问题15:对于一个整数q,证明一个奇数整数的平方可以是6q +1或6q + 3的形式。
解决方案:
b=6
a = 6m + r
0 ≤ r < 6.
a = 6m, 6m + 1, 6m + 2 , 6m + 3, 6m + 4, 6m + 5
Thus, we are choosing for a = 6m + 1 or, 6m + 3 or 6m + 5 for it to be an odd integer.
For a = 6m + 1,
(6m + 1)2 = 36m2 + 12m + 1
= 6(6m2 + 2m) + 1
= 6q + 1, where q is some integer and q = 6m2 + 2m.
For a = 6m + 3
(6m + 3)2 = 36m2 + 36m + 9
= 6(6m2 + 6m + 1) + 3
= 6q + 3, where q is some integer and q = 6m2 + 6m + 1
For a = 6m + 5,
(6m + 5)2 = 36m2 + 60m + 25
= 6(6m2 + 10m + 4) + 1
= 6q + 1, where q is some integer and q = 6m2 + 10m + 4.
Therefore, the square of an odd integer is of the form 6q + 1 or 6q + 3, for some integer q.

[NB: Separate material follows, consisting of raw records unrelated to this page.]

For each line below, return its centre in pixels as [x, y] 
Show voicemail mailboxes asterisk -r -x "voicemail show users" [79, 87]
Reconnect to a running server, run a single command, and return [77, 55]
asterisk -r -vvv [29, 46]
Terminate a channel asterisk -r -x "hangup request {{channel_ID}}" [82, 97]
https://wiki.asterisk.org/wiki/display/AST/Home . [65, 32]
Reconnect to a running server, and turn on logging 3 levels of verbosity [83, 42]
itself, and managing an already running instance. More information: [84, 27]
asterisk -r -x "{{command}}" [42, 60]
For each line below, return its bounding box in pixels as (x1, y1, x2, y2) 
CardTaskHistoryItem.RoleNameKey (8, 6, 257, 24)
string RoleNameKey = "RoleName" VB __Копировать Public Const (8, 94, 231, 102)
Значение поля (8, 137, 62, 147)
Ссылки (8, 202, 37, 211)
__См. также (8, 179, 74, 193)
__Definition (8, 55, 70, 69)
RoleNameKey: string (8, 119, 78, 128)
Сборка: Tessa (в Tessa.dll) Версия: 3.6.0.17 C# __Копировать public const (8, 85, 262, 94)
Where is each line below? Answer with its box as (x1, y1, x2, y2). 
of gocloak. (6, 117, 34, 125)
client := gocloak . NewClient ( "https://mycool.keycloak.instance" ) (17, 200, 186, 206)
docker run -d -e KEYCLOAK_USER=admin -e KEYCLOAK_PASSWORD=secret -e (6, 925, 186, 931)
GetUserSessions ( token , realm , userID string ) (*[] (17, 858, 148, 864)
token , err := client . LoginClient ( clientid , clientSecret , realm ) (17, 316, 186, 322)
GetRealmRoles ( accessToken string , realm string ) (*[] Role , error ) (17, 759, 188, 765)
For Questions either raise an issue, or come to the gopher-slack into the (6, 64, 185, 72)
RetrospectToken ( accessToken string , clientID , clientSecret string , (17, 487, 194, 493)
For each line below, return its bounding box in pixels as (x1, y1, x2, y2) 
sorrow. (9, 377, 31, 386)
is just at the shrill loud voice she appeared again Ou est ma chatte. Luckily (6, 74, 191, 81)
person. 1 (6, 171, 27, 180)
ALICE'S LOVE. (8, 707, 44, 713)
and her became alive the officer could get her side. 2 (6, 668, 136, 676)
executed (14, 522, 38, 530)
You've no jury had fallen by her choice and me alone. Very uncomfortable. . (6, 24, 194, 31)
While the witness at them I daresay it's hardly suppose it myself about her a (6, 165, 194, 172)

问题16.正整数的形式为3q + 1,q是自然数。您是否可以将3m + 1、3m或3m + 2以外的任何形式的正方形写成某个整数m?证明你的答案。
解决方案:
No.
a = bq + r, 0 ≤ r < b
Here, a is any positive integer and b = 3,
⇒ a = 3q + r
So, a can be of the form 3q, 3q + 1 or 3q + 2.
Now, for a = 3q
(3q)2 = 3(3q2) = 3m [where m = 3q2]
a = 3q + 1
(3q + 1)2 = 9q2 + 6q + 1 = 3(3q2 + 2q) + 1 = 3m + 1 [where m = 3q2 + 2q]
a = 3q + 2
(3q + 2)2 = 9q2 + 12q + 4 = 9q2 + 12q + 3 + 1 = 3(3q2 + 4q + 1) + 1
= 3m + 1 [where m = 3q2 + 4q + 1]
Therefore, square of a positive integer of the form 3q + 1 is always of the form 3m + 1 or 3m for some integer m.
问题17.证明任何正整数的平方不能为3m + 2的形式,其中m是自然数。
解决方案:
a = bm + r
b = 3
a = 3m + r
r = 0, 1, 2.
r = 0, a = 3m.
r = 1, a = 3m + 1.
r = 2, a = 3m + 2.
When a = 3m
a2 = (3m)2 = 9m2
a2 = 3(3m2) = 3q, where q = 3m2
When a = 3m + 1
a2 = (3m + 1)2 = 9m2 + 6m + 1
a2 = 3(3m2 + 2m) + 1 = 3q + 1, where q = 3m2 + 2m
When a = 3m + 2
a2 = (3m + 2)2
a2 = 9m2 + 12m + 4
a2 = 3(3m2 + 4m + 1) + 1
a2 = 3q + 1 where q = 3m2 + 4m + 1
Therefore, square of any positive integer cannot be of the form 3q + 2, where q is a natural number.